Kakha Kozhoridze, the lawyer of the Rustavi 2 co-founders, said that they plan to appeal the ruling at the higher instance courts. If we do not win the lawsuit, we will definitely take this case to the European Court of Human Rights, he told Formula TV.
The current management of Rustavi 2 TV had expected such a decision from the City Court. The channel’s director-general, Paata Salia, said the founders’ lawsuit had its statute of limitations expired, and at the same time “certain factual circumstances were not corroborated.” “If there was coercion from anyone, it definitely was not [from] Kibar Khalvashi,” he said.
According to the latest records from the Public Registry, dated March 2021, businessman Kibar Khalvashi owns 60% of Rustavi 2 Broadcasting Company, while 40% is owned by Panorama Ltd., which is also entirely owned by Kibar Khalvashi.

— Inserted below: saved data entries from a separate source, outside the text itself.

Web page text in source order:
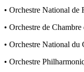
• Orchestre National de
• Orchestre de
• Orchestre National du
• Orchestre
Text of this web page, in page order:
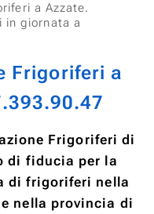
a Azzate.
in giornata a
Frigoriferi a
Frigoriferi di
di fiducia per la
di frigoriferi nella
nella provincia di
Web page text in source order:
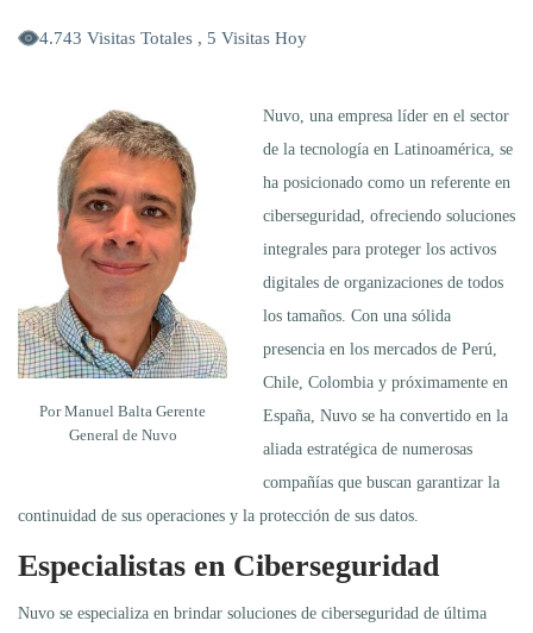
4.743 Visitas Totales , 5 Visitas Hoy
Por Manuel Balta Gerente
General de Nuvo
Nuvo, una empresa líder en el sector
de la tecnología en Latinoamérica, se
ha posicionado como un referente en
ciberseguridad, ofreciendo soluciones
integrales para proteger los activos
digitales de organizaciones de todos
los tamaños. Con una sólida
presencia en los mercados de Perú,
Chile, Colombia y próximamente en
España, Nuvo se ha convertido en la
aliada estratégica de numerosas
compañías que buscan garantizar la
continuidad de sus operaciones y la protección de sus datos.
Especialistas en Ciberseguridad
Nuvo se especializa en brindar soluciones de ciberseguridad de última
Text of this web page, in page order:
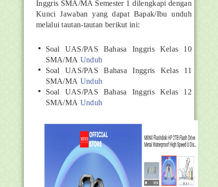
Inggris SMA/MA Semester 1 dilengkapi dengan
Kunci Jawaban yang dapat Bapak/Ibu unduh
melalui tautan-tautan berikut ini:
Soal UAS/PAS Bahasa Inggris Kelas 10
SMA/MA Unduh
Soal UAS/PAS Bahasa Inggris Kelas 11
SMA/MA Unduh
Soal UAS/PAS Bahasa Inggris Kelas 12
SMA/MA Unduh
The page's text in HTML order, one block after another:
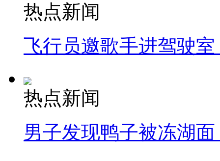
热点新闻
飞行员邀歌手进驾驶
热点新闻
男子发现鸭子被冻湖
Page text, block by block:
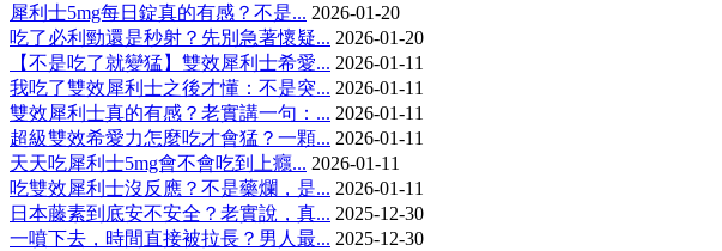
犀利士5mg每日錠真的有感？不是... 2026-01-20
吃了必利勁還是秒射？先別急著懷疑... 2026-01-20
【不是吃了就變猛】雙效犀利士希愛... 2026-01-11
我吃了雙效犀利士之後才懂：不是突... 2026-01-11
雙效犀利士真的有感？老實講一句：... 2026-01-11
超級雙效希愛力怎麼吃才會猛？一顆... 2026-01-11
天天吃犀利士5mg會不會吃到上癮... 2026-01-11
吃雙效犀利士沒反應？不是藥爛，是... 2026-01-11
日本藤素到底安不安全？老實說，真... 2025-12-30
一噴下去，時間直接被拉長？男人最... 2025-12-30
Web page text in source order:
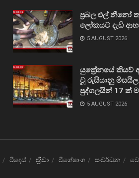
ප්‍රබල එල් නීනෝ
ලෝකයට දැඩි
5 AUGUST 2026
යුක්‍රේනයේ කියව්
වූ රුසියානු මිසයිල
පුද්ගලයින් 17 ක්
5 AUGUST 2026
විදෙස් ක්‍රීඩා විශේෂාංග සංවර්ධන

Khalvashi himself reclaimed the shares in 2019, having won a lengthy legal battle he launched in 2015 against brothers Giorgi and Levan Karamanashvili, then-owners of Rustavi 2 and after the European Court of Human Rights ruled there was no breach in fair trial guarantees in the dispute.
In 2015, Kibar Khalvashi promised to transfer 50% of the network’s shares to its founders if he were to win the dispute, and also vowed to appoint Davit Dvali as General Director of Rustavi 2. Bu het backtracked on the promise after he registered as the sole owner of the network’s shares in July 2019.